Records drawn from a dataset
= = = =

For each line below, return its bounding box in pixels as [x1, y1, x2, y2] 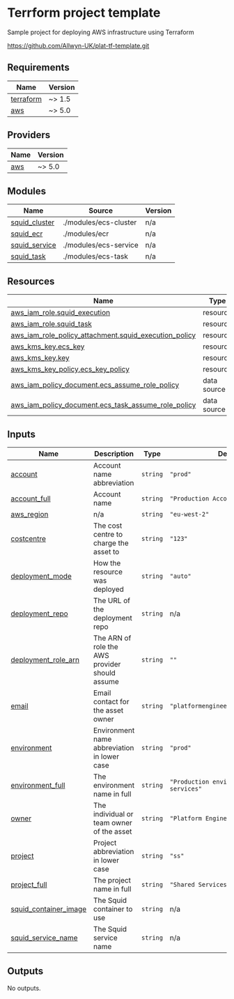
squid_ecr [10, 229, 43, 238]
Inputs [7, 428, 36, 440]
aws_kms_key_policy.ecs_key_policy [10, 365, 130, 374]
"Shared [169, 880, 195, 888]
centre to [93, 530, 123, 539]
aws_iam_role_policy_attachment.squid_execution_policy [10, 330, 196, 340]
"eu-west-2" [169, 510, 210, 518]
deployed [93, 584, 124, 594]

= = = =

Work item —
All of the lines above must be repeated without alteration, though the pictures are to be excluded.

Answer —
For each line below, return its bounding box in pixels as [x1, y1, x2, y2] 
squid_ecr [10, 229, 43, 238]
Inputs [7, 428, 36, 440]
aws_kms_key_policy.ecs_key_policy [10, 365, 130, 374]
"Shared [169, 880, 195, 888]
centre to [93, 530, 123, 539]
aws_iam_role_policy_attachment.squid_execution_policy [10, 330, 196, 340]
"eu-west-2" [169, 510, 210, 518]
deployed [93, 584, 124, 594]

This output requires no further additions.